Hellboy (2004)

Another comic book adaptation is brought to the big screen. It’s not a familiar Marvel universe, and things are definitely not “been there, seen that”. Still, the unusual casting, the direction, and quirky geek references make this a worthy entry.

It seems that every comic book out there longs to get on the big screen, open with $50 million, and gain thousands of new readers over the weekend. Sometimes, this works (remember how quickly “Superman” got to $200 million), very rarely it works again (“X-men United” was well-received and it made decent dough). With “Hellboy”, however, I’m a little torn. I would like the saga to continue, and am impressed by character development, but it seems the writers have ended up in a corner. The movie spends so much time establishing the characters and setting up the first showdown (all good by me), by the time it’s over, there’s no setup for the sequel.

Let me restate that – “Hellboy” is open-ended, but there’s no looming conflict there, to threat. We just know the adventures will continue, but have no clue about the villains, only the existing conflicts between the characters. Then again, having never read the comic book, maybe these conflicts are at the core of Hellboy, and the villains are on the side. In this case, the movie worked.

It reminded me a lot of “The Hulk”, by spending way too much time on the characters, and delaying the payoff. It also kept the tone darker than usual. I like darker – makes more sense that superheroes have their own pile of issues, and it’s not all glamour and cute girls. I did find the pace a bit slow at times, even lazy, but just like in “Hulk”, it worked for me.

After all, Hellboy (Ron Perlman – Blade II, Enemy at the Gates, Alien: Resurrection) is not from this world – he doesn’t play by our rules, and in many cases, doesn’t care for our values. Ok, maybe he’s indifferent to pancakes (BTW, this among many other “nudges” were very effective and had me giggling). So why should he spring into action and rush to save humanity? Especially, if his love interest (Selma Blair – In & Out, Scream 2, Cruel Intentions) is not interested in him that much.

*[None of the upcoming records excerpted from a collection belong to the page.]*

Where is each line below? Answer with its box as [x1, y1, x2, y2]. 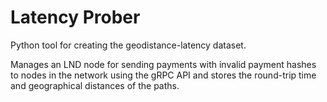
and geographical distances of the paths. [10, 79, 180, 91]
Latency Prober [10, 6, 141, 29]
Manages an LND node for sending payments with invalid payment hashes [10, 58, 317, 70]
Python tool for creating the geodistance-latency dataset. [10, 39, 247, 51]
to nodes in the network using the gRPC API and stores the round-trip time [10, 69, 317, 81]
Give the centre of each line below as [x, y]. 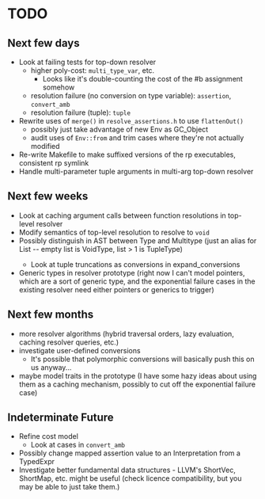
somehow [59, 87]
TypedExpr [37, 462]
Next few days [44, 43]
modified [45, 146]
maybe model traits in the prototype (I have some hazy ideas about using [138, 375]
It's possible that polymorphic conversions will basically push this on [142, 359]
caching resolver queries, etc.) [69, 342]
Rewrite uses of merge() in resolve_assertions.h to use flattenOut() [131, 121]

His reluctance and hesitation are well-done in the movie. My problem is that how it affects the overall pace – perhaps more of it could be reflected in dialogue or in his body language, instead of just slowing down the action to allow for “brooding time”. Remember in the very first “Batman” as Michale Keaton was kicking ass, his eyes were sad or empty, and just showing them was enough to imply that he’s not really present. My other problem with “Hellboy” is its reliance on special effects. By the last showdown, it was just too much CGI. We get it, slimy things can look real slimy, and explosions are real graphic. We get it. Bring back the story and the characters. Or, maybe just cut down on CGI, and do at least 30% of that particular sequence with conventional cameras.

Other than these two complaints, I liked the movie a lot. The cast is ballanced – they didn’t just rely on Perlman to deliver the juiciest lines. The comic relief (Jeffrey Tambor – Arrested Development, Larry Sanders Show) is wonderful and walks thru every scene without a hitch. The villains (Karen Roden – also of Blade II fame) are typically “eeeevil”, and powerful. I really want to see where they take the movie from here, and am afraid the next installment will be packed with “filler” material, or unnecessary characters. Guillermo Del Toro has created a noble replacement to Batman and Hulk – a sulking, hesitant superhero who honestly has other things to do, but just happens to stick around to save humanity. Not everyone likes such attitude, but it makes sense to me.